The exodus from Google to Uber shows no signs of stopping
Christoff joins Uber from Google, where she had spent eight years running the East Coast media team and supervising former Google CEO Eric Schmidt's press appearances. Christoff worked for Senator John McCain's 2008 presidential campaign and has worked as a litigator in DC.
Christoff joins Uber as Director of Public Policy, Federal Affairs, and Communications right after Whetstone laid off more than a dozen employees on the communications and policy team, with several choosing to leave on their own.
Christoff is just one of a recent string of Google hires:
- Rachel Whetstone came to Uber in May to be its Senior VP of Policy and Communications. Whetstone had been at Google since 2005, and before that, worked in British government.
- Whetstone then hired Jill Hazelbaker in October.
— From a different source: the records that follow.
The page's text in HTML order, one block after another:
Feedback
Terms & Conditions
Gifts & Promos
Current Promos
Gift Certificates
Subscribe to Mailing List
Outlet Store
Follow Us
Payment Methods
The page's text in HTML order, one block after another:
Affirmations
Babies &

Hazelbaker had moved from Google to Snapchat for a a year before Whetstone lured her back to be VP of Communications and Policy. Like Christoff, she also has a background in politics having oversaw Google's European communication's and policy team. Hazelbaker was also the national communications director for the same McCain campaign.
- Outside of communications, Manik Gupta worked on Google Maps for seven years, most recently as the director of product management. Gupta joined Uber as the director of its Maps product in November.
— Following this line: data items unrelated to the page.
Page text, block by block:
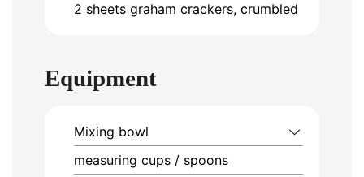
2 sheets graham crackers, crumbled
Equipment
Mixing bowl
measuring cups / spoons
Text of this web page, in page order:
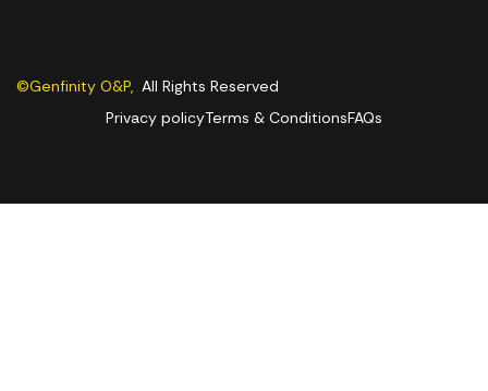
©Genfinity O&P, All Rights Reserved
Privacy policyTerms & ConditionsFAQs
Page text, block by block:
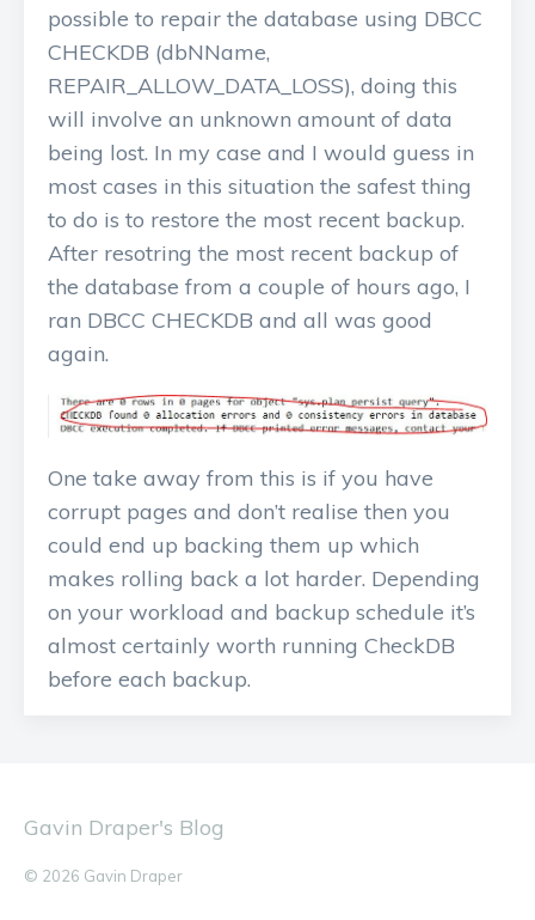
possible to repair the database using DBCC
CHECKDB (dbNName,
REPAIR_ALLOW_DATA_LOSS), doing this
will involve an unknown amount of data
being lost. In my case and I would guess in
most cases in this situation the safest thing
to do is to restore the most recent backup.
After resotring the most recent backup of
the database from a couple of hours ago, I
ran DBCC CHECKDB and all was good
again.
One take away from this is if you have
corrupt pages and don’t realise then you
could end up backing them up which
makes rolling back a lot harder. Depending
on your workload and backup schedule it’s
almost certainly worth running CheckDB
before each backup.
Gavin Draper's Blog
© 2026 Gavin Draper

- Gupta may have been recruited by Brian McClendon, who ran Google Maps for many years before joining Uber in July. McClendon is now the VP of Advanced Technologies.
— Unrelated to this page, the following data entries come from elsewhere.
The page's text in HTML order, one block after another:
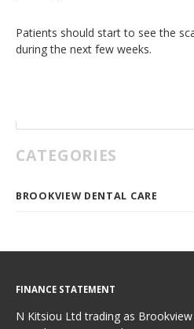
Patients should start to see the
during the next few weeks.
CATEGORIES
BROOKVIEW DENTAL CARE
FINANCE STATEMENT
N Kitsiou Ltd trading as
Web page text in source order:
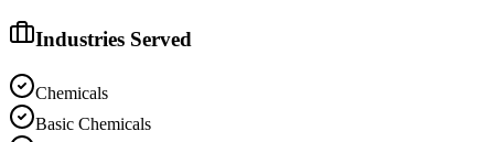
Industries Served
Chemicals
Basic Chemicals
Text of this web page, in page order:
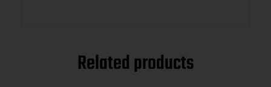
Related products
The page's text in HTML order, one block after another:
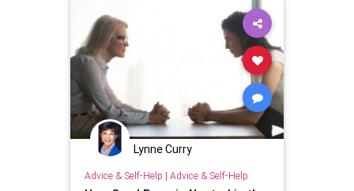
Lynne Curry
Advice & Self-Help | Advice & Self-Help
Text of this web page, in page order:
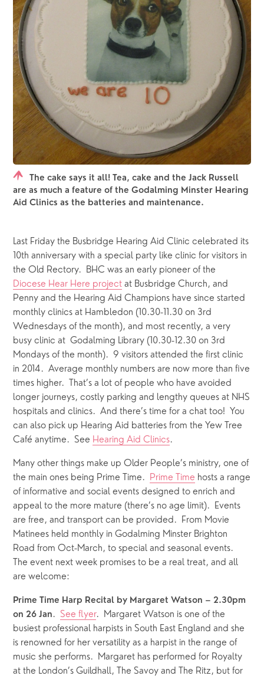
The cake says it all! Tea, cake and the Jack Russell
are as much a feature of the Godalming Minster Hearing
Aid Clinics as the batteries and maintenance.
Last Friday the Busbridge Hearing Aid Clinic celebrated its
10th anniversary with a special party like clinic for visitors in
Diocese Hear Here project at Busbridge Church, and
Penny and the Hearing Aid Champions have since started
monthly clinics at Hambledon (10.30-11.30 on 3rd
Wednesdays of the month), and most recently, a very
busy clinic at  Godalming Library (10.30-12.30 on 3rd
Mondays of the month).  9 visitors attended the first clinic
in 2014.  Average monthly numbers are now more than five
times higher.  That’s a lot of people who have avoided
longer journeys, costly parking and lengthy queues at NHS
hospitals and clinics.  And there’s time for a chat too!  You
can also pick up Hearing Aid batteries from the Yew Tree
Café anytime.  See Hearing Aid Clinics.
Many other things make up Older People’s ministry, one of
the main ones being Prime Time. Prime Time hosts a range
of informative and social events designed to enrich and
appeal to the more mature (there’s no age limit).  Events
are free, and transport can be provided.  From Movie
Matinees held monthly in Godalming Minster Brighton
Road from Oct-March, to special and seasonal events.
The event next week promises to be a real treat, and all
are welcome:
Prime Time Harp Recital by Margaret Watson – 2.30pm
on 26 Jan . See flyer.  Margaret Watson is one of the
busiest professional harpists in South East England and she
is renowned for her versatility as a harpist in the range of
music she performs.  Margaret has performed for Royalty
at the London’s Guildhall, The Savoy and The Ritz, but for

- Tom Fallows, a former founder of Google Express and current Uber exec, may have been the start of it all. Fallows joined in January as it Director of Global Expansion products after spending close to five years at Google. Fallows recently said on stage at a recent StrictlyVC event that one out of three people he works with at the $50-billion startup is a former Google colleague.
A quick LinkedIn search reveals more than 300 Xooglers now at Uber. Uber declined to comment on the story.
The concept of employees from legacy tech companies jumping ship to hot startups isn't new, but the number of high-profile leaks from Google to Uber is likely starting to hit some nerves. The move, especially of top policy heads, also signals a stronger political offensive from Uber. Silicon Valley is already attracting many former politicos to be the bridge between DC and the Valley.